### TASK
Please transcribe exactly, and only, the lines of the data below between the line holding "#define STRINGIFY (X)" and the line holding "sentence there’s a", inclusive.

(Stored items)
Segment Open
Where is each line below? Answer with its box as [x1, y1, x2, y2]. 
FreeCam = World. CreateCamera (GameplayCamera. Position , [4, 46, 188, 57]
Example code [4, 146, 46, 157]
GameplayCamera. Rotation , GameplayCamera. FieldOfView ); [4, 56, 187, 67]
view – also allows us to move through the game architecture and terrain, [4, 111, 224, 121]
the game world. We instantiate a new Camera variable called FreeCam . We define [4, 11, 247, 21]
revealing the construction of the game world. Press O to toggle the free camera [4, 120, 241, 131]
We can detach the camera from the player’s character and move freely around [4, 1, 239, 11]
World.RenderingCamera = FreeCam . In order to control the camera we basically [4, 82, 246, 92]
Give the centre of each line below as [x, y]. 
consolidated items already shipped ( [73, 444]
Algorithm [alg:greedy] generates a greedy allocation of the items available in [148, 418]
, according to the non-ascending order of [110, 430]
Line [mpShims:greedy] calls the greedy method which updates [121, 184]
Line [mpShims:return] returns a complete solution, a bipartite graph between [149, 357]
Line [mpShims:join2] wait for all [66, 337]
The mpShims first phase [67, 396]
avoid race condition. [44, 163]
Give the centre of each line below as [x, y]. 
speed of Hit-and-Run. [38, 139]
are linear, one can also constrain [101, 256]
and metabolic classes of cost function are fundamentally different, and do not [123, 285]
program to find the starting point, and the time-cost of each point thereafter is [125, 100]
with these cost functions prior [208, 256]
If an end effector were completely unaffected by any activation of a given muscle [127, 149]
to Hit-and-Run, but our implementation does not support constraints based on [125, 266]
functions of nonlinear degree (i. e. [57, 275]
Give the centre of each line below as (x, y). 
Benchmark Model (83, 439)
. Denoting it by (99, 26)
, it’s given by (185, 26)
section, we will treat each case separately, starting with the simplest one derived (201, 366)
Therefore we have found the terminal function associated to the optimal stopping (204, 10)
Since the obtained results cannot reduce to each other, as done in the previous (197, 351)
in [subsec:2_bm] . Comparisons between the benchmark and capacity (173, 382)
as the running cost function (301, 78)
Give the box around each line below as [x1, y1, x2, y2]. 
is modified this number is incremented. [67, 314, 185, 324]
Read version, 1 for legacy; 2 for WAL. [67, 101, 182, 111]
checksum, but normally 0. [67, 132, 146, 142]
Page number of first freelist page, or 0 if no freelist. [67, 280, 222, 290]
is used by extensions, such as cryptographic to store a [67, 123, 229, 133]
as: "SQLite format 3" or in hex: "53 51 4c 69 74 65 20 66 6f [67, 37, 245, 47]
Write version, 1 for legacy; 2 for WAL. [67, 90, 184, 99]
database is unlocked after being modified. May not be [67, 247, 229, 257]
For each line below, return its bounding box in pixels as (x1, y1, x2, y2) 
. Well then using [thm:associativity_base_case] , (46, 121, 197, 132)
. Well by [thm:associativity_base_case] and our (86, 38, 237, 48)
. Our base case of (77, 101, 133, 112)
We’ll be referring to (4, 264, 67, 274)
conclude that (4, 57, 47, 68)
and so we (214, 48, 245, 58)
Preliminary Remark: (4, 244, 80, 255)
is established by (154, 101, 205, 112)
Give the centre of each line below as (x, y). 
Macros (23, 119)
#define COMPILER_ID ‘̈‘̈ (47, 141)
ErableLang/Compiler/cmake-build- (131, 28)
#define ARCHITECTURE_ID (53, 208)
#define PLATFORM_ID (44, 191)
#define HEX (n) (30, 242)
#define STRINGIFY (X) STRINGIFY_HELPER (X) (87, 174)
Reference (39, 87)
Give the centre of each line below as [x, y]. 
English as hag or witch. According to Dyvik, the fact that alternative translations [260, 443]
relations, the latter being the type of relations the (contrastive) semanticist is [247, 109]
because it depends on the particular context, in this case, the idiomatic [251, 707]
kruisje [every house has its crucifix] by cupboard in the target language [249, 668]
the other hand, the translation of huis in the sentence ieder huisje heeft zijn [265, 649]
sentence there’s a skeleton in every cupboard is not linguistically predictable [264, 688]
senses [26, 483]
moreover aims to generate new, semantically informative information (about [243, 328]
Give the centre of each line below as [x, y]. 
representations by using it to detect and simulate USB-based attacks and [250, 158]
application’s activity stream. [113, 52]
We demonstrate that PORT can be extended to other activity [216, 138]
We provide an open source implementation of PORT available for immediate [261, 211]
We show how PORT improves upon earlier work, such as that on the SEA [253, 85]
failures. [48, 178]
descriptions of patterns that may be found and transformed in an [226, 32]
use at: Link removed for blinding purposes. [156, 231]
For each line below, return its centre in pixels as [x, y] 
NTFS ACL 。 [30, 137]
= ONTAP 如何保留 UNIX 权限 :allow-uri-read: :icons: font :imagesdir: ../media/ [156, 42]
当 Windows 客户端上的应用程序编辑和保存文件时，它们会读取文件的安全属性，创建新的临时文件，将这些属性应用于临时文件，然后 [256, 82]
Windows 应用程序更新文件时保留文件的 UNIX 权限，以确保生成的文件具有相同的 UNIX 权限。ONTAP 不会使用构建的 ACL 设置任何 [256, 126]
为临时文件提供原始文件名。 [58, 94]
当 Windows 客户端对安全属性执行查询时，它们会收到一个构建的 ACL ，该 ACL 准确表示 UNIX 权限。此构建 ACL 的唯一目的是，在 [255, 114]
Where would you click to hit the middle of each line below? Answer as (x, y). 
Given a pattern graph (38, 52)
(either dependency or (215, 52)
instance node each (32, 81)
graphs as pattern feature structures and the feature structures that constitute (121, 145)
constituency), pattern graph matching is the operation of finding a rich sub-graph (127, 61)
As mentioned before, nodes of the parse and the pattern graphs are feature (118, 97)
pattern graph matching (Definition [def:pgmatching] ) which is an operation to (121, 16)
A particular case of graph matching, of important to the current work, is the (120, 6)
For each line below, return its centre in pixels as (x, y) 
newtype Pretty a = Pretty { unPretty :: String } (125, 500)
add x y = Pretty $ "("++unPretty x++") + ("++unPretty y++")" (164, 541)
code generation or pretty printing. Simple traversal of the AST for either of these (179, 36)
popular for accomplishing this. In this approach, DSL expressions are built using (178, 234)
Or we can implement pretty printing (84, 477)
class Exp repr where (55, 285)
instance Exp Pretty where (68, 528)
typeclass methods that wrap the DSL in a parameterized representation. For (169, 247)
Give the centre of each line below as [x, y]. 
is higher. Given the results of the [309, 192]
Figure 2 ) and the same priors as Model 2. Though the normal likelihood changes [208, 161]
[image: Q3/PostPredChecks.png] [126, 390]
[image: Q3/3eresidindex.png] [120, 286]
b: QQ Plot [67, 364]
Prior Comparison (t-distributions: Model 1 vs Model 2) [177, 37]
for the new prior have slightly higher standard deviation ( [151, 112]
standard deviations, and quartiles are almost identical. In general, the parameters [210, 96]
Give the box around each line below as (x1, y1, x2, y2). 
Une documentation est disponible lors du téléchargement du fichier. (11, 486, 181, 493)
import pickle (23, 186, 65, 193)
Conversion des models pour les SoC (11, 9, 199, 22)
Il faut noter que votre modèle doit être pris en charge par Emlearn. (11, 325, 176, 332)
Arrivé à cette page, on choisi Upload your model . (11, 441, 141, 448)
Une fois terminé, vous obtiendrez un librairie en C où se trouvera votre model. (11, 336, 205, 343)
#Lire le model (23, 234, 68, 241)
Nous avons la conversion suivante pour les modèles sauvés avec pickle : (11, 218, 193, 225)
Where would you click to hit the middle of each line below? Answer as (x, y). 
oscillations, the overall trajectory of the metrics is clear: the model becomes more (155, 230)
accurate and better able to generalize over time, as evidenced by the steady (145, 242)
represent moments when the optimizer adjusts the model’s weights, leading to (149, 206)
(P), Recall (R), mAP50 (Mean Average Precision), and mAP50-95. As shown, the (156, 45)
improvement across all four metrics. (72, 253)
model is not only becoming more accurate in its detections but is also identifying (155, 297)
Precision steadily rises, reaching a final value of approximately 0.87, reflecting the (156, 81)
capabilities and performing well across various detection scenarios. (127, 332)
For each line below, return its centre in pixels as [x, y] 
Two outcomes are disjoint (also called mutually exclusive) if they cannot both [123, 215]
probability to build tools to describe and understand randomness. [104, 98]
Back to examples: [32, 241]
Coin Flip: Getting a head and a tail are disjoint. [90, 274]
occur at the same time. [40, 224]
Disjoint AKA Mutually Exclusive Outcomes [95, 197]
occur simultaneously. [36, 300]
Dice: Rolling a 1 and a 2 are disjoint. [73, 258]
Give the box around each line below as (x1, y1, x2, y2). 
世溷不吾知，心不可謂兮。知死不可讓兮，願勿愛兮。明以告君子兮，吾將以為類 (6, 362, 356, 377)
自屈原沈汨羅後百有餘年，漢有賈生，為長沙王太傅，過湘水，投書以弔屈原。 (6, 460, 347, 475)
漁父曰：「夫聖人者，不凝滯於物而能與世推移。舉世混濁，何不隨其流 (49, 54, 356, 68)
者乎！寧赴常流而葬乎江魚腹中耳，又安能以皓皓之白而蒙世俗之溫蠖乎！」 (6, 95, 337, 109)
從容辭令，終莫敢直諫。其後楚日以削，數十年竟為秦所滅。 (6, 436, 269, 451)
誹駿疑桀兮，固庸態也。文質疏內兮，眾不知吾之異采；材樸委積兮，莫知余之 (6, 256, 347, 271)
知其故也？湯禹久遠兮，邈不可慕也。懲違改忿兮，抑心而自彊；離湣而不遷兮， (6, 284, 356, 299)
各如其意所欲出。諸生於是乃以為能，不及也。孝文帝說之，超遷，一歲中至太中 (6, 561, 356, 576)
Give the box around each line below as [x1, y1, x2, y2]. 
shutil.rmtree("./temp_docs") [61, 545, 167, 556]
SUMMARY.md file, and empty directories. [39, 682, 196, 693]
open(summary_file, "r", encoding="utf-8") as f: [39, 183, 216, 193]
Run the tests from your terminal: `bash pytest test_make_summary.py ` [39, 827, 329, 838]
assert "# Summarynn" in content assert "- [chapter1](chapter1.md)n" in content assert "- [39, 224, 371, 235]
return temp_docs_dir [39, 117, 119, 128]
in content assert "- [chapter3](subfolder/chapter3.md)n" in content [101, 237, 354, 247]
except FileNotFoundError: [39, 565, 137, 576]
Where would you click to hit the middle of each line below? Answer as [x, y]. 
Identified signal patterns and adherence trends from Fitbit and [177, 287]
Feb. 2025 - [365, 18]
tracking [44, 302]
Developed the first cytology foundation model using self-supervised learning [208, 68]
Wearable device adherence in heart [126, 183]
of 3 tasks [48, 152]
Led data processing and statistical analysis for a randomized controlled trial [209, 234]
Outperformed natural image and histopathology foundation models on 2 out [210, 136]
Segment Closed
### REPLY
#define STRINGIFY (X) STRINGIFY_HELPER (X) (87, 174)
Reference (39, 87)
Give the centre of each line below as [x, y]. 
English as hag or witch. According to Dyvik, the fact that alternative translations [260, 443]
relations, the latter being the type of relations the (contrastive) semanticist is [247, 109]
because it depends on the particular context, in this case, the idiomatic [251, 707]
kruisje [every house has its crucifix] by cupboard in the target language [249, 668]
the other hand, the translation of huis in the sentence ieder huisje heeft zijn [265, 649]
sentence there’s a skeleton in every cupboard is not linguistically predictable [264, 688]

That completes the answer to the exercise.